Spiritual position in Sufism

Qayyum (قیوم) is a special spiritual position in Sufism, especially in the Naqshbandi tradition. The term was coined by Ahmed Sirhindi, who was the first Qayyum. According to him, a Qayyum is a dignitary upon whom the whole order of existence depends. The word is derived from al-Qayyum, a name of God in Islam that has the same meaning. According to the doctrine, only one Qayyum is alive at any particular time.

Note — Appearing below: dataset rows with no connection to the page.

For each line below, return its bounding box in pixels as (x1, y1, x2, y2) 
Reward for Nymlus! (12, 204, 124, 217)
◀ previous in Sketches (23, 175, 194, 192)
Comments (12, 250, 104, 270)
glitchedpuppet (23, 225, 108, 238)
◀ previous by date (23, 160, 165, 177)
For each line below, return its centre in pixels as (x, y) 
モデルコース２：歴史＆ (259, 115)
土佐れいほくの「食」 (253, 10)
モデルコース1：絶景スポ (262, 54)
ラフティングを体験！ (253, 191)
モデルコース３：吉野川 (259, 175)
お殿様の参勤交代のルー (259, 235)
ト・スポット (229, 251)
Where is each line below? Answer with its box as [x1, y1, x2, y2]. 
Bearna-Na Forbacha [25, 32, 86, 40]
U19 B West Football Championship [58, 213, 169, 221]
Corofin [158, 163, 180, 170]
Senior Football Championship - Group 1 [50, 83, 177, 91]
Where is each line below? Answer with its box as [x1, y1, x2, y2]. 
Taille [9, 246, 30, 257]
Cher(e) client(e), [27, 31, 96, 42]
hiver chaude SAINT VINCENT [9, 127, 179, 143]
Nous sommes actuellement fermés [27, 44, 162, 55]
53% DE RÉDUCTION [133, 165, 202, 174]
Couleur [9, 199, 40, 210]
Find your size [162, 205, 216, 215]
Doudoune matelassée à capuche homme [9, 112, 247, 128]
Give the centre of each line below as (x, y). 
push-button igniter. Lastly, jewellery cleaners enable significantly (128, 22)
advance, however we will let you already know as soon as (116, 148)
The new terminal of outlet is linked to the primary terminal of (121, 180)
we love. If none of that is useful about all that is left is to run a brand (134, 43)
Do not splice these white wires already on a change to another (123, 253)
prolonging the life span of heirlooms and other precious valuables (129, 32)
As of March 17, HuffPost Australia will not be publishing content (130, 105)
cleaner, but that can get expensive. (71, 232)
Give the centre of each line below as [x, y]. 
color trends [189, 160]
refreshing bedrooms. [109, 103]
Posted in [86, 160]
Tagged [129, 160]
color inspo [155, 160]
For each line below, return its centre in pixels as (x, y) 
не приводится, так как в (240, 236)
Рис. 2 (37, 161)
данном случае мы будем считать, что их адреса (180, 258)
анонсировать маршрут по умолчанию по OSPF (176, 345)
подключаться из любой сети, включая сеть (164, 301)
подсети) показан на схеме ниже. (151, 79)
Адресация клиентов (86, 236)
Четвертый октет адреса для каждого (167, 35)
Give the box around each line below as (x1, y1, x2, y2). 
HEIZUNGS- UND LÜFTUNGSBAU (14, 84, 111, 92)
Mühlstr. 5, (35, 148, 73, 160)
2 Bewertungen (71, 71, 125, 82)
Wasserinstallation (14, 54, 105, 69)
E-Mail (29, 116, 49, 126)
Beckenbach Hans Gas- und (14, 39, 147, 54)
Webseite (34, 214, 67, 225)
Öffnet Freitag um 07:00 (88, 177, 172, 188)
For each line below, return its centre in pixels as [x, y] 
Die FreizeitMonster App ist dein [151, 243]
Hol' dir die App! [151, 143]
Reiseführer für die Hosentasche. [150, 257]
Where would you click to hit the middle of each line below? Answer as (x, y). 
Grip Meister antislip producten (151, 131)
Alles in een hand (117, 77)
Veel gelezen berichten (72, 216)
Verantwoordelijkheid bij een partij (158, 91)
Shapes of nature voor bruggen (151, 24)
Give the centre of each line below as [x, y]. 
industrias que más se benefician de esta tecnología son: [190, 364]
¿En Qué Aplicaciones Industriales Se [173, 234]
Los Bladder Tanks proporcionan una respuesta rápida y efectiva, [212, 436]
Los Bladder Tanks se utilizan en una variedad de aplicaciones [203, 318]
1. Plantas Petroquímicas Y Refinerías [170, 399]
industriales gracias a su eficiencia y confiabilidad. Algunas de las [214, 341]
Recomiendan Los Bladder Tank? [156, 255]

== The first four Qayyums ==
The first Qayyum was Ahmad Sirhindi (d. 1624). The second was Ahmed Sirhindi's third son, Khwaja Muhammad Masum Faruqi (d.1668), who was followed by his son Khwaja Muhammad Hujjatullah Naqshbandi (d. 1703). The fourth Qayyum was Khwaja Muhammad Zubair (d. 1740), the grandson of Khwaja Naqshbandi.

==Other claimed Qayyums==
Several other influential Sufis have claimed the title of Qayyum.

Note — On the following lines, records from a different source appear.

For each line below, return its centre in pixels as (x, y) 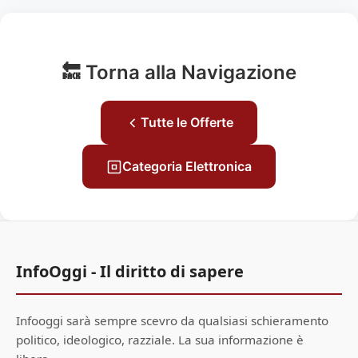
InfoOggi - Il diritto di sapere (130, 271)
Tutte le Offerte (187, 122)
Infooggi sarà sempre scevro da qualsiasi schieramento (172, 320)
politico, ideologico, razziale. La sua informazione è (160, 340)
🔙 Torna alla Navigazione (179, 72)
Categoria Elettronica (187, 166)
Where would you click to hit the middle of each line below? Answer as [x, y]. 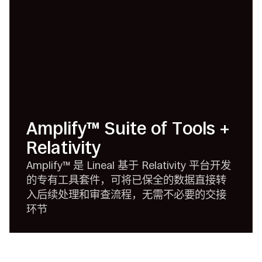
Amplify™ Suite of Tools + [127, 129]
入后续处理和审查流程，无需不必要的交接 [126, 195]
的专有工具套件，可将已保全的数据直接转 [126, 180]
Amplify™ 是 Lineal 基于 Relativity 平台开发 [128, 166]
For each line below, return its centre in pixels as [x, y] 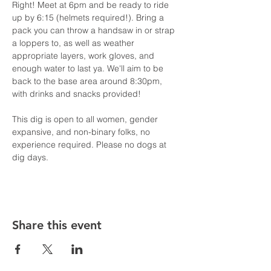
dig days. [30, 157]
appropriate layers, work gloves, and [84, 56]
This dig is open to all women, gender [86, 119]
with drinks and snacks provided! [77, 94]
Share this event [57, 225]
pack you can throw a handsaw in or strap [95, 30]
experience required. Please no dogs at [90, 145]
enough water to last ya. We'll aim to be [89, 68]
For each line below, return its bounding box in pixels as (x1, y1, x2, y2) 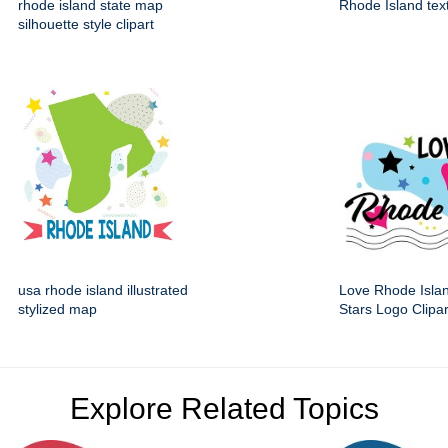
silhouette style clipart (18, 16, 154, 33)
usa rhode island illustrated (18, 282, 188, 299)
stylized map (18, 301, 97, 318)
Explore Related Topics (69, 392, 379, 426)
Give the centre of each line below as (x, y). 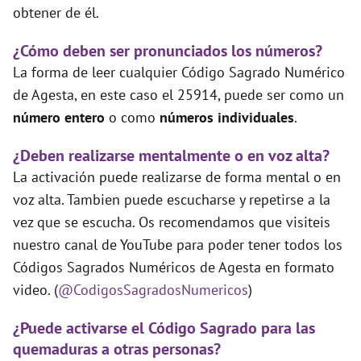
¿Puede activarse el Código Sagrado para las (164, 328)
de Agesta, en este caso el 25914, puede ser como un (178, 95)
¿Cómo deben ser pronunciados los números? (168, 51)
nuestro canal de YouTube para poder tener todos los (178, 245)
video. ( (35, 290)
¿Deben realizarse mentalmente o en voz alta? (171, 156)
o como (134, 118)
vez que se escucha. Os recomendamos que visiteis (172, 222)
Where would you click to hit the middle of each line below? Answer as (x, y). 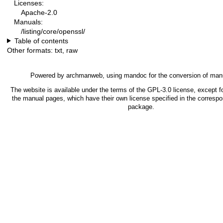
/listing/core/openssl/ (53, 31)
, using (113, 75)
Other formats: (31, 50)
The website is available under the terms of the (79, 90)
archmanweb (84, 75)
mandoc (135, 75)
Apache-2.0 (39, 12)
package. (141, 107)

===Mirza Mazhar Jan-e-Janan Shaheed===

Mirza Mazhar Jan-e-Janan (d. 1817) was an important saint of the Naqshbandi Sufi order in the 18th century. He was also a renowned poet of modern Urdu. Shah Waliullah, an Islamic scholar and contemporary of Mirza Mazhar, is quoted as saying, "As far as I can see, and I can see the seven continents, there is no saint today like Mirza Mazhar."

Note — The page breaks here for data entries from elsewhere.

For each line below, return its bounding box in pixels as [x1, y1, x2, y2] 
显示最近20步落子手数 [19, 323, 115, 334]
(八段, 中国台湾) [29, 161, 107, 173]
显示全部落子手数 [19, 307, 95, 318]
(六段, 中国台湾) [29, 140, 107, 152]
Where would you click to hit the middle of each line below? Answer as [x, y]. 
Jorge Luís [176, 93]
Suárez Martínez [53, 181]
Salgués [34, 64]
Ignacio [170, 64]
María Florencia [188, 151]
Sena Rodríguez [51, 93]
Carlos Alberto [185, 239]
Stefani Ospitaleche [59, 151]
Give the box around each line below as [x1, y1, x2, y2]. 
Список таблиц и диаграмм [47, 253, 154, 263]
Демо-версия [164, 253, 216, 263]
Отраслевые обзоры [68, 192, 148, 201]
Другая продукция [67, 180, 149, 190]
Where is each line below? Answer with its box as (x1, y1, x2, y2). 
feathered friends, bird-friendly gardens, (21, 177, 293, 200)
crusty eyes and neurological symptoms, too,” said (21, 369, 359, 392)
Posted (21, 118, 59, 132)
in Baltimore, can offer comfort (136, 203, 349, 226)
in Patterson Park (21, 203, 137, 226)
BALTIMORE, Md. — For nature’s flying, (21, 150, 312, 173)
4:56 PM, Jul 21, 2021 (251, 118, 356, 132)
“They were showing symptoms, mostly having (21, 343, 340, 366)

===Shah Muhammad Safiullah Faruqi (d.1844)===
Muhammad Safiullah Faruqi was the son of Ghulam Masoom Faruqi Mujaddidi. He died in the Hijri month of Dhu al-Qadah in 1844 on his return journey from the hajj. Makhdoom Safi Ullah died in Hudaydah, a coastal city of Yemen.

===Shah Ghulam Ali Dehlavi===

Ghulam Ali Dehlavi (d. 1662) is also claimed to be the Mujaddid, a person who revives Islam every century, for the 13th century of the Islamic calendar.

===Shah Abu Saeed Faruqi Mujaddidi===
Abu Saeed Faruqi Mujaddidi (d.1672) was predicted to be the next Qayyum by Ghulam Ali Dehlavi, his own Shaykh.